ABOUT THIS TASK:
Each line from the one containing "return class1 (135, 336)" to the end of the records should be copied exactly, and no other line.

RECORDS SHOWN:

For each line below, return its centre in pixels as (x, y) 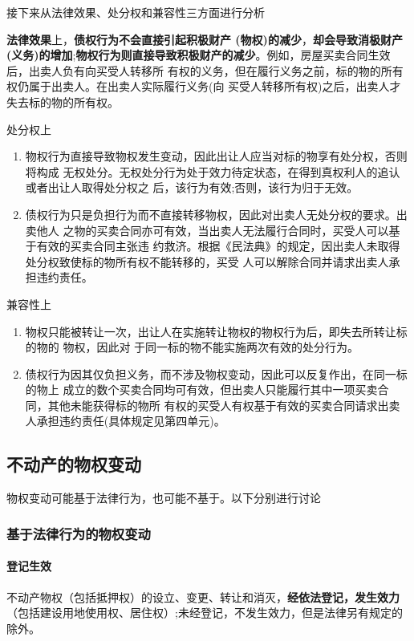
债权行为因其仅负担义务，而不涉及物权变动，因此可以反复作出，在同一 (211, 373)
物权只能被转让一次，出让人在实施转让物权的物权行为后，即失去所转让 (211, 331)
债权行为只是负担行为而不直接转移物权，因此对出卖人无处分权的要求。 (211, 214)
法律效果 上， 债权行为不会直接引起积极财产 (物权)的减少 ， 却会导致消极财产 (205, 39)
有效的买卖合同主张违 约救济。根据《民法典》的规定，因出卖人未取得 (218, 246)
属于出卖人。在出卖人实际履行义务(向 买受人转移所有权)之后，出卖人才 (215, 86)
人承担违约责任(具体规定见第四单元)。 (125, 421)
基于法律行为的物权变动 (79, 533)
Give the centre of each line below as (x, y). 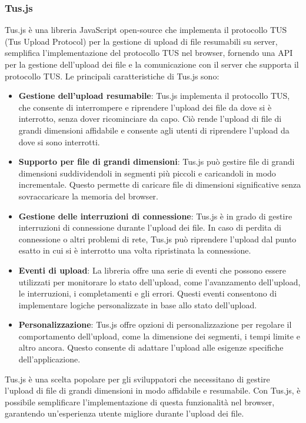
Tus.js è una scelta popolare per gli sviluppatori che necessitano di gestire (137, 379)
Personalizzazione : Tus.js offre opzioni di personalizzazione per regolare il (155, 324)
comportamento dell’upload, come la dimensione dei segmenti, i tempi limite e (159, 336)
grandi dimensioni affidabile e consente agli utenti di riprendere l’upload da (154, 130)
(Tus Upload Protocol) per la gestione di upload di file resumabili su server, (141, 41)
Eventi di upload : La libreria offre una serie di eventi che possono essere (152, 270)
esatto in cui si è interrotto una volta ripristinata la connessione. (135, 250)
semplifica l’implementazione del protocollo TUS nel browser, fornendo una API (149, 53)
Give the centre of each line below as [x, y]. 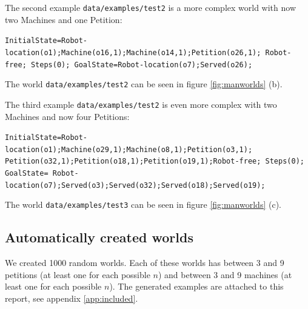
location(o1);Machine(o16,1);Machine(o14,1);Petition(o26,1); [133, 52]
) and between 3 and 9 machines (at [225, 274]
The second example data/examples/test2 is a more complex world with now [150, 7]
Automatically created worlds [99, 237]
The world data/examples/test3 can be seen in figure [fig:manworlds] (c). [143, 204]
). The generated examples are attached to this [196, 286]
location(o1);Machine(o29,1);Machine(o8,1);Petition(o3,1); [129, 149]
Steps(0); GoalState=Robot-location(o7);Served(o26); [142, 65]
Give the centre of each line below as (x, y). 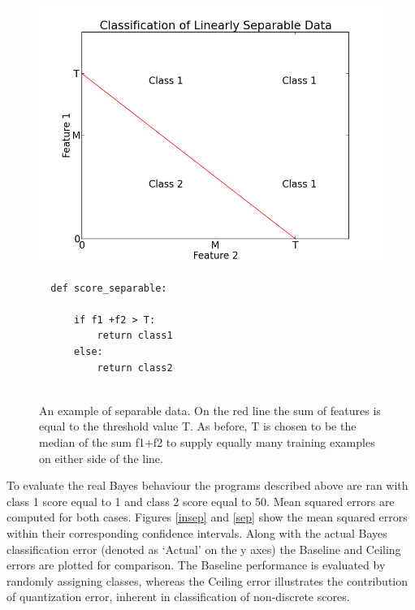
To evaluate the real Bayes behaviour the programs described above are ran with (207, 485)
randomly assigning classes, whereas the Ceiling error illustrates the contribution (207, 580)
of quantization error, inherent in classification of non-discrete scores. (178, 597)
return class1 (135, 336)
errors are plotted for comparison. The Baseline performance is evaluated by (196, 565)
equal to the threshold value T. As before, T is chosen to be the (198, 426)
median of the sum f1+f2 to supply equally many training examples (207, 441)
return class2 (135, 368)

TASK SOLUTION:
return class1 (135, 336)
errors are plotted for comparison. The Baseline performance is evaluated by (196, 565)
equal to the threshold value T. As before, T is chosen to be the (198, 426)
median of the sum f1+f2 to supply equally many training examples (207, 441)
return class2 (135, 368)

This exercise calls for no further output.